__Directions__. Please find how many lines of the data contain the string "would", and respond with that number only.

[Records from a dataset]
______________________________

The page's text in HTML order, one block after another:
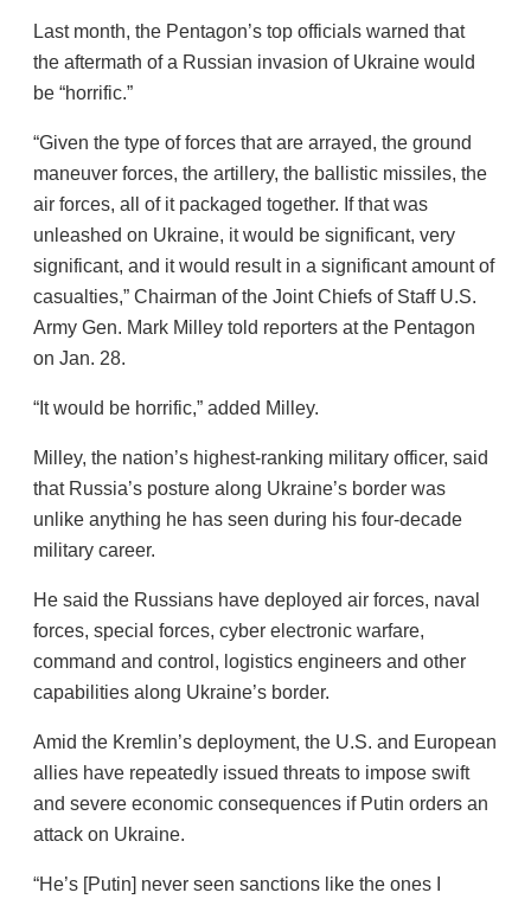
Last month, the Pentagon’s top officials warned that
the aftermath of a Russian invasion of Ukraine would
be “horrific.”
“Given the type of forces that are arrayed, the ground
maneuver forces, the artillery, the ballistic missiles, the
air forces, all of it packaged together. If that was
unleashed on Ukraine, it would be significant, very
significant, and it would result in a significant amount of
casualties,” Chairman of the Joint Chiefs of Staff U.S.
Army Gen. Mark Milley told reporters at the Pentagon
on Jan. 28.
“It would be horrific,” added Milley.
Milley, the nation’s highest-ranking military officer, said
that Russia’s posture along Ukraine’s border was
unlike anything he has seen during his four-decade
military career.
He said the Russians have deployed air forces, naval
forces, special forces, cyber electronic warfare,
command and control, logistics engineers and other
capabilities along Ukraine’s border.
Amid the Kremlin’s deployment, the U.S. and European
allies have repeatedly issued threats to impose swift
and severe economic consequences if Putin orders an
attack on Ukraine.
“He’s [Putin] never seen sanctions like the ones I
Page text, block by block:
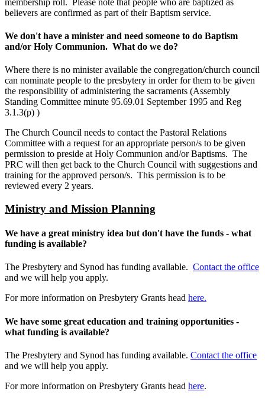
believers are confirmed as part of their Baptism service.
We don't have a minister and need someone to do Baptism
and/or Holy Communion. What do we do?
Where there is no minister available the congregation/church council
can nominate people to the presbytery in order for them to be given
the responsibility of administering the sacraments (Assembly
Standing Committee minute 95.69.01 September 1995 and Reg
3.1.3(p) )
The Church Council needs to contact the Pastoral Relations
Committee with a request for an appropriate person/s to be given
permission to preside at Holy Communion and/or Baptisms. The
PRC will then get back to the Church Council with suggestions and
training for the approved person/s. This permission is to be
reviewed every 2 years.
Ministry and Mission Planning
We have a great ministry idea but don't have the funds - what
funding is available?
The Presbytery and Synod has funding available. Contact the office
and we will help you apply.
For more information on Presbytery Grants head here.
We have some great education and training opportunities -
what funding is available?
The Presbytery and Synod has funding available. Contact the office
and we will help you apply.
For more information on Presbytery Grants head here.
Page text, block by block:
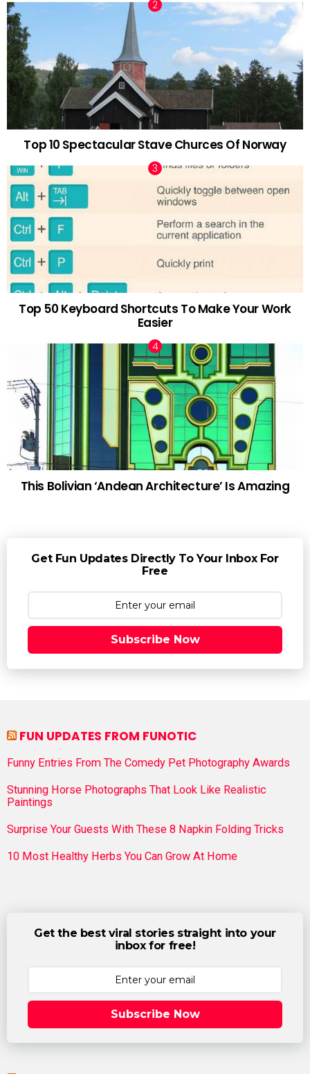
Top 10 Spectacular Stave Churces Of Norway
Top 50 Keyboard Shortcuts To Make Your Work
Easier
This Bolivian ‘Andean Architecture’ Is Amazing
Get Fun Updates Directly To Your Inbox For
Free
Subscribe Now
FUN UPDATES FROM FUNOTIC
Funny Entries From The Comedy Pet Photography Awards
Stunning Horse Photographs That Look Like Realistic
Paintings
Surprise Your Guests With These 8 Napkin Folding Tricks
10 Most Healthy Herbs You Can Grow At Home
Get the best viral stories straight into your
inbox for free!
Subscribe Now
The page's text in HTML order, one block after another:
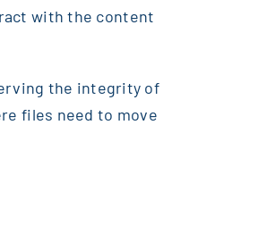
with the content
the integrity of
files need to move
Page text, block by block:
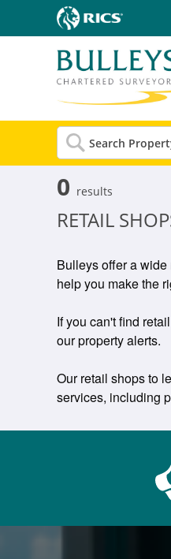
0 results
RETAIL
Bulleys offer a
help you make the
If you can't find
our property alerts.
Our retail shops to
services, including
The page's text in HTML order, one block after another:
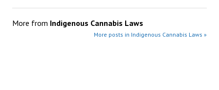
More from Indigenous Cannabis Laws
More posts in Indigenous Cannabis Laws »
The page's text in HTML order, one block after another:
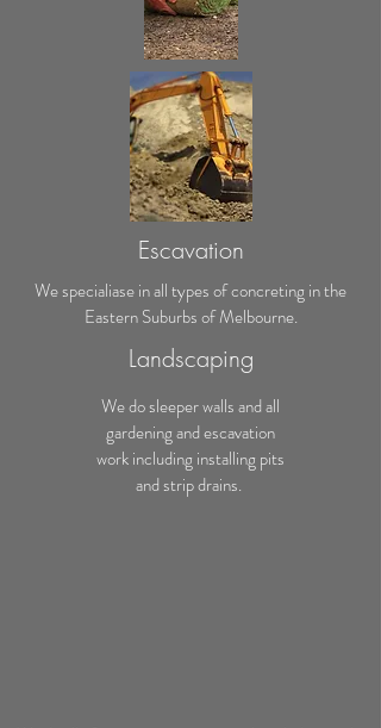
Escavation
We specialiase in all types of concreting in the
Eastern Suburbs of Melbourne.
Landscaping
We do sleeper walls and all
gardening and escavation
work including installing pits
and strip drains.
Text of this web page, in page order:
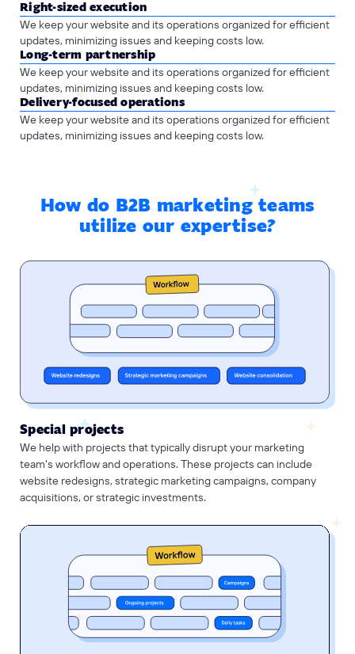
Right-sized execution
We keep your website and its operations organized for efficient
updates, minimizing issues and keeping costs low.
Long-term partnership
We keep your website and its operations organized for efficient
updates, minimizing issues and keeping costs low.
Delivery-focused operations
We keep your website and its operations organized for efficient
updates, minimizing issues and keeping costs low.
How do B2B marketing teams
utilize our expertise?
Special projects
We help with projects that typically disrupt your marketing
team's workflow and operations. These projects can include
website redesigns, strategic marketing campaigns, company
acquisitions, or strategic investments.
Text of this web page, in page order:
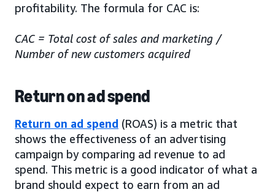
profitability. The formula for CAC is:
CAC = Total cost of sales and marketing /
Number of new customers acquired
Return on ad spend
Return on ad spend (ROAS) is a metric that
shows the effectiveness of an advertising
campaign by comparing ad revenue to ad
spend. This metric is a good indicator of what a
brand should expect to earn from an ad
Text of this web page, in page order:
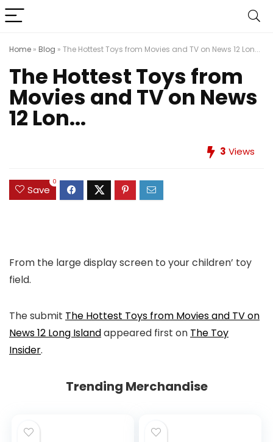
Home » Blog » The Hottest Toys from Movies and TV on News 12 Lon...
The Hottest Toys from
Movies and TV on News
12 Lon...
3 Views
Save
0
From the large display screen to your children’ toy
field.
The submit The Hottest Toys from Movies and TV on
News 12 Long Islandappeared first on The Toy
Insider.
Trending Merchandise
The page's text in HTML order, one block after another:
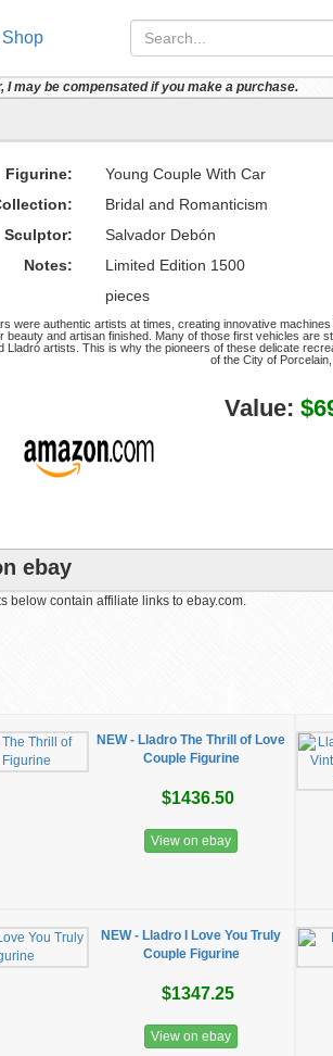
I may be compensated if you make a purchase.
Figurine: Young Couple With Car
Bridal and Romanticism
Sculptor:
Salvador Debón
Notes:
Limited Edition 1500
pieces
were authentic artists at times, creating innovative
beauty and artisan finished. Many of those first vehicles are
Lladró artists. This is why the pioneers of these delicate
of the City of Porcelain,
Value:
ebay
below contain affiliate links to ebay.com.
NEW - Lladro The Thrill of Love
Couple Figurine
$1436.50
View on ebay
NEW - Lladro I Love You Truly
Couple Figurine
$1347.25
View on ebay
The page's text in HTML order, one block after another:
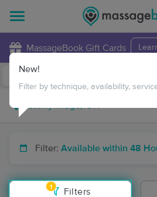
MassageBook Gift Cards
Filter: Available within 48
1
Filters
New!
Filter by technique, availability,
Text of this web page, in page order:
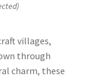
villages,
through
charm, these
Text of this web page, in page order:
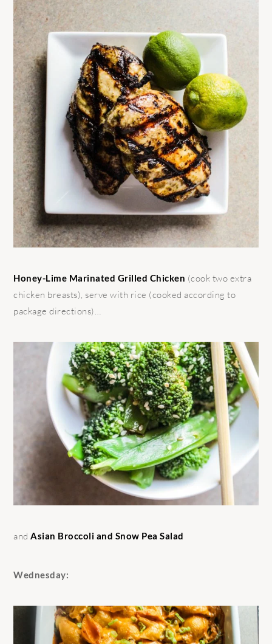
Honey-Lime Marinated Grilled Chicken (cook two extra
chicken breasts), serve with rice (cooked according to
package directions)…
andAsian Broccoli and Snow Pea Salad
Wednesday:
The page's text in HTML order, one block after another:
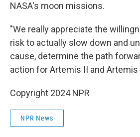
NASA's moon missions.
"We really appreciate the
risk to actually slow down and
cause, determine the path
action for Artemis II and Artemis
Copyright 2024 NPR
NPR News
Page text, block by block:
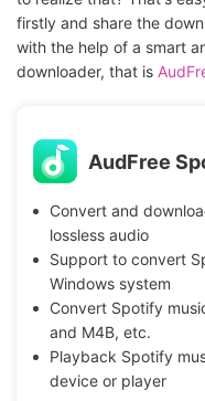
firstly and share the
with the help of a smart
downloader, that is
AudFree
Convert and
lossless audio
Support to convert
Windows system
Convert Spotify
and M4B, etc.
Playback Spotify
device or player
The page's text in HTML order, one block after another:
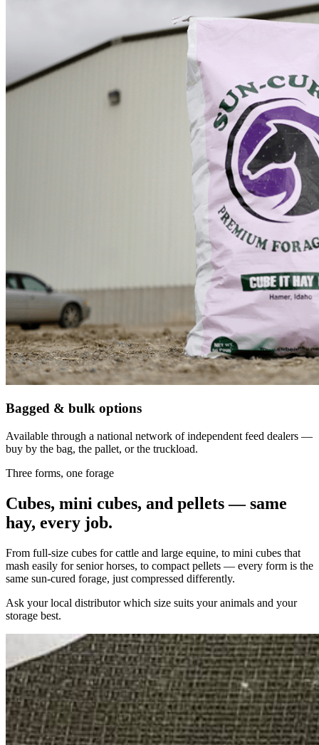
Bagged & bulk options
Available through a national network of independent feed dealers —
buy by the bag, the pallet, or the truckload.
Three forms, one forage
Cubes, mini cubes, and pellets — same
hay, every job.
From full-size cubes for cattle and large equine, to mini cubes that
mash easily for senior horses, to compact pellets — every form is the
same sun-cured forage, just compressed differently.
Ask your local distributor which size suits your animals and your
storage best.
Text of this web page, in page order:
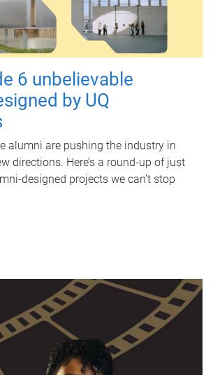
6 unbelievable
by UQ
alumni are pushing the industry in
directions. Here’s a round-up of just
designed projects we can’t stop
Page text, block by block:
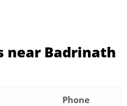
near Badrinath
Phone
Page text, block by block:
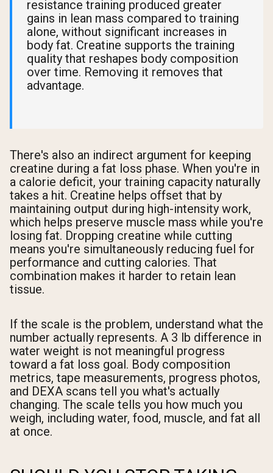
resistance training produced greater
gains in lean mass compared to training
alone, without significant increases in
body fat. Creatine supports the training
quality that reshapes body composition
over time. Removing it removes that
advantage.
There's also an indirect argument for keeping
creatine during a fat loss phase. When you're in
a calorie deficit, your training capacity naturally
takes a hit. Creatine helps offset that by
maintaining output during high-intensity work,
which helps preserve muscle mass while you're
losing fat. Dropping creatine while cutting
means you're simultaneously reducing fuel for
performance and cutting calories. That
combination makes it harder to retain lean
tissue.
If the scale is the problem, understand what the
number actually represents. A 3 lb difference in
water weight is not meaningful progress
toward a fat loss goal. Body composition
metrics, tape measurements, progress photos,
and DEXA scans tell you what's actually
changing. The scale tells you how much you
weigh, including water, food, muscle, and fat all
at once.
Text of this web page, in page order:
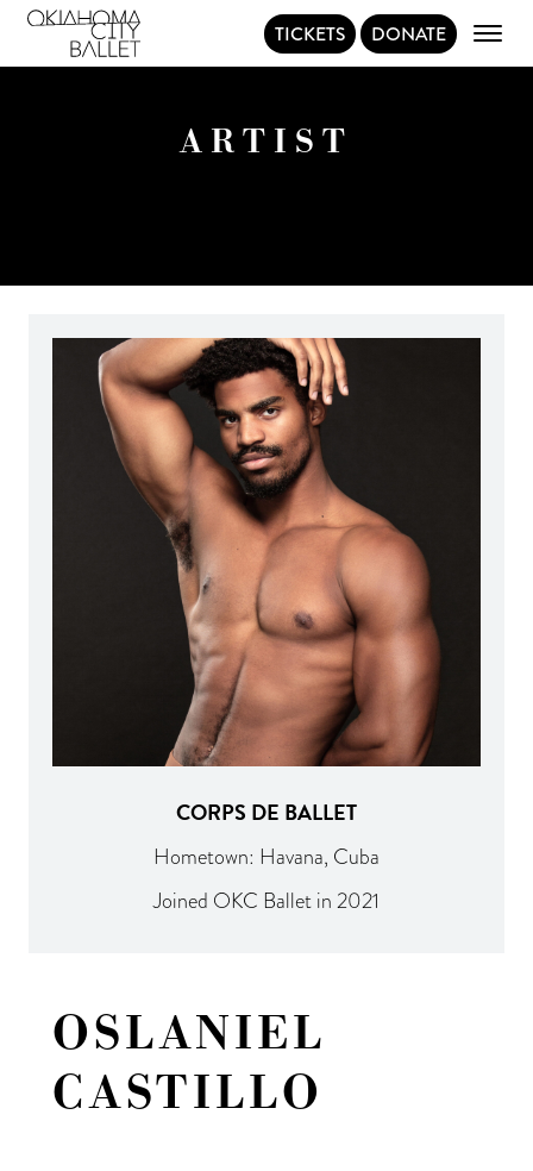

______________________________

__Solution below__. 4